PavanA 2015-05-14 09:54:26

Kin 2015-05-14 14:22:42
The actual vs estimated row estimates are way off. Do you have stats updated ? [cdm].[dbo].[pe_to_imports] and [cdm].[dbo].[pe_imports]. Also there is a keylookup, so if you include checksum column as part of index, it will get rid of it.
SQLkiwi 2015-05-23 09:05:36
From an execution plan point of view, the problem is the query optimizer expects to find the required 2000 matches quite quickly, so it chooses a strategy based on nested loops joins, particularly the Left Anti Semi Join. Using Plan Explorer to show the estimated row counts, we can see how the optimizer expected things to work:

Estimated plan

If the optimizer's estimates had been accurate, the results would have been returned very quickly. However, switching to actual rows mode shows that things did not go as expected:

Actual plan

The query does not produce any rows, let alone the 2000 matches the optimizer expected to find relatively quickly. So, what should have been a quick search using nested loops became an exhaustive search for all rows, with the lowest seek (on pe_imports) being executed 165,604 times.

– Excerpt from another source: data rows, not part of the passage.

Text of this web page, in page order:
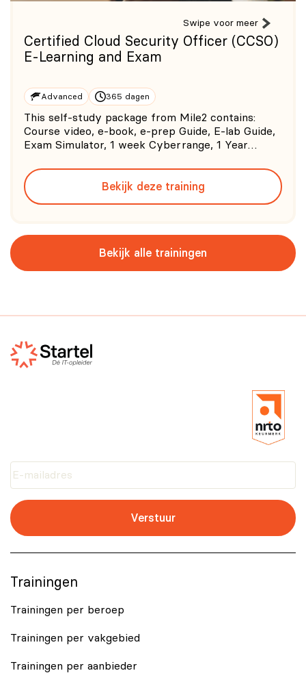
Swipe voor meer
Certified Cloud Security Officer (CCSO)
E-Learning and Exam
Advanced 365 dagen
This self-study package from Mile2 contains:
Course video, e-book, e-prep Guide, E-lab Guide,
Exam Simulator, 1 week Cyberrange, 1 Year
(0
Bekijk deze training
Bekijk alle trainingen
Verstuur
Trainingen
Trainingen per beroep
Trainingen per vakgebied
Trainingen per aanbieder
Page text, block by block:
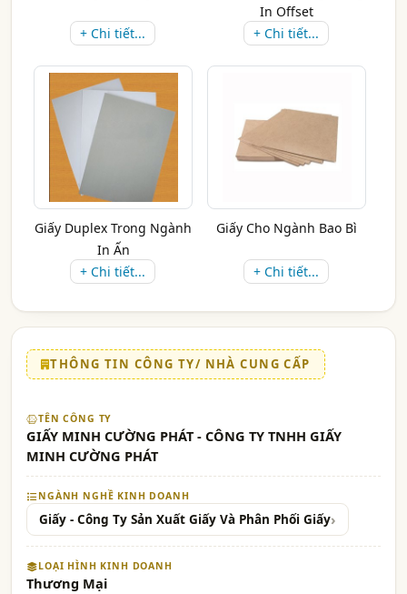
+ Chi tiết...
In Offset
+ Chi tiết...
Giấy Duplex Trong Ngành
In Ấn
+ Chi tiết...
Giấy Cho Ngành Bao Bì
+ Chi tiết...
THÔNG TIN CÔNG TY/ NHÀ CUNG CẤP
TÊN CÔNG TY
GIẤY MINH CƯỜNG PHÁT - CÔNG TY TNHH GIẤY
MINH CƯỜNG PHÁT
NGÀNH NGHỀ KINH DOANH
Giấy - Công Ty Sản Xuất Giấy Và Phân Phối Giấy
LOẠI HÌNH KINH DOANH
Thương Mại
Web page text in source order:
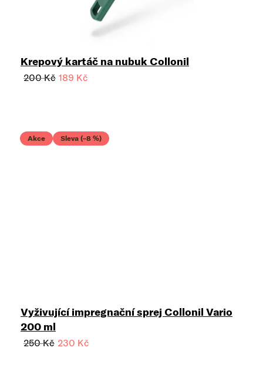
Krepový kartáč na nubuk Collonil
200 Kč 189 Kč
Akce Sleva (–8 %)
Vyživující impregnační sprej Collonil Vario
200 ml
250 Kč 230 Kč
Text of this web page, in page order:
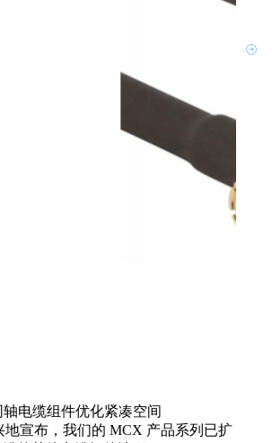
电缆组件优化紧凑空间
地宣布，我们的 MCX 产品系列已扩
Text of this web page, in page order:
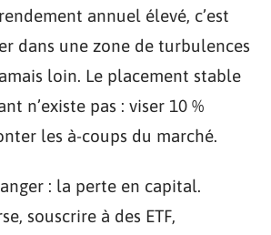
annuel élevé, c’est
dans une zone de turbulences
loin. Le placement stable
n’existe pas : viser 10 %
les à-coups du marché.
: la perte en capital.
souscrire à des ETF,
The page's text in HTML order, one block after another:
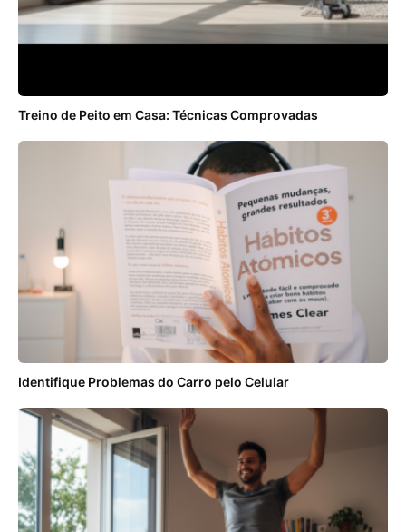
Treino de Peito em Casa: Técnicas Comprovadas
Identifique Problemas do Carro pelo Celular
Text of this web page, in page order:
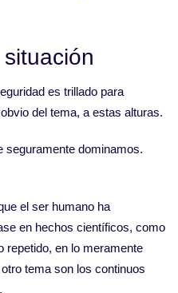
es trillado para
del tema, a estas alturas.
seguramente dominamos.
el ser humano ha
en hechos científicos, como
repetido, en lo meramente
tema son los continuos
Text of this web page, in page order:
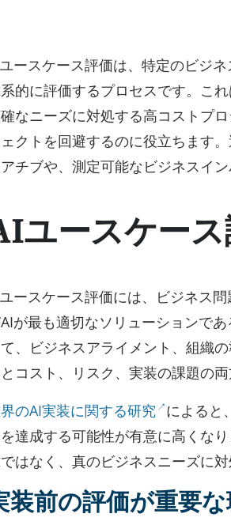
ースケース評価は、特定のビジ
的に評価するプロセスです。こ
なニーズに対処する高コストプ
クトを回避するのに役立ちます
チブや、測定可能なビジネスイ
ユースケー
ースケース評価には、ビジネス
が最も適切なソリューションで
、ビジネスアライメント、組織
コスト、リスク、実装の課題の両
のAI実装に関する研究
によると
達成する可能性が有意に高くな
はなく、真のビジネスニーズに
装前の評価が重要
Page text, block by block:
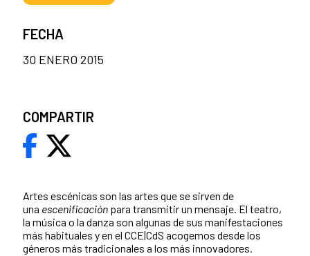
Artes escénicas son las artes que se sirven de
una escenificación para transmitir un mensaje. El teatro,
la música o la danza son algunas de sus manifestaciones
más habituales y en el CCE|CdS acogemos desde los
géneros más tradicionales a los más innovadores.
FECHA
30 ENERO 2015
COMPARTIR
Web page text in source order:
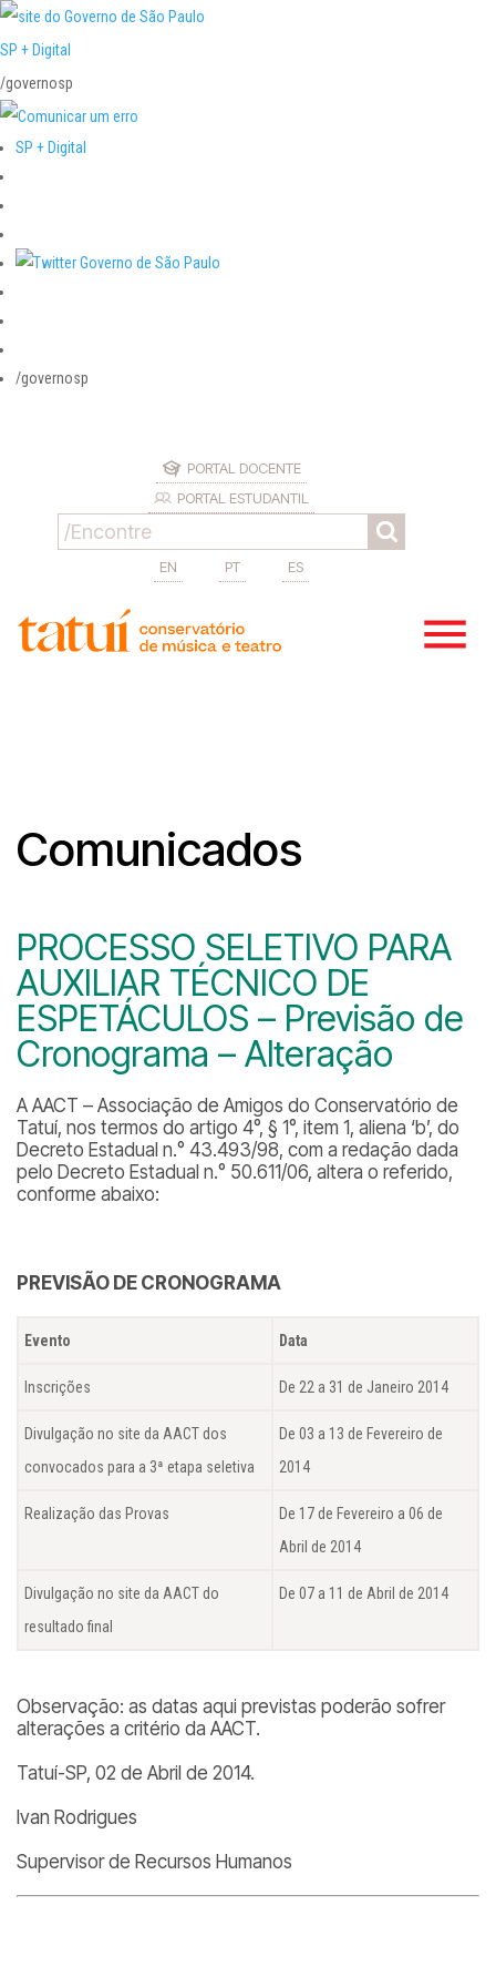
SP + Digital
/governosp
SP + Digital
/governosp
PORTAL DOCENTE
PORTAL ESTUDANTIL
EN PT ES
Comunicados
PROCESSO SELETIVO PARA
AUXILIAR TÉCNICO DE
ESPETÁCULOS – Previsão de
Cronograma – Alteração
A AACT – Associação de Amigos do Conservatório de
Tatuí, nos termos do artigo 4°, § 1°, item 1, aliena ‘b’, do
Decreto Estadual n.° 43.493/98, com a redação dada
pelo Decreto Estadual n.° 50.611/06, altera o referido,
conforme abaixo:
PREVISÃO DE CRONOGRAMA
Evento Data
Inscrições De 22 a 31 de Janeiro 2014
Divulgação no site da AACT dos
convocados para a 3ª etapa seletiva
De 03 a 13 de Fevereiro de
2014
Realização das Provas
De 17 de Fevereiro a 06 de
Abril de 2014
Divulgação no site da AACT do
resultado final
De 07 a 11 de Abril de 2014
Observação: as datas aqui previstas poderão sofrer
alterações a critério da AACT.
Tatuí-SP, 02 de Abril de 2014.
Ivan Rodrigues
Supervisor de Recursos Humanos

Your query contains a large number of predicates (filtering conditions) that make it hard for the optimizer to assess selectivity accurately. You are also using an old version of SQL Server (2005) which means the normal solution for this type of problem is not available. My suggestions are:

  1. Remove the 'magic go-faster' nolock hints
  2. Ensure all columns in the query are properly qualified with an alias
  3. Avoid using difficult to estimate bit flag columns
  4. Upgrade to a supported version of SQL Server
  5. Break the NOT IN subquery out to a separate query
  6. Save the subquery results in a temporary table, indexed appropriately
  7. Only use TOP in a query if you really need to limit the results
  8. Only use LOB types (e.g. the checksum column) if the value really could exceed 8000 bytes
  9. If you need to keep the TOP, try rewriting the query to fetch a maximum of 2000 unique key values only, store these in a temporary table, then fetch the remaining non-key columns in a separate query.
  10. Avoid mixing many AND and OR conditions in a single query. Breaking the operation into sensibly-sized steps can help the optimizer.
  11. As a last resort, consider using query or join hints to force a hash or merge strategy if you know nested loops will not find the matches quickly.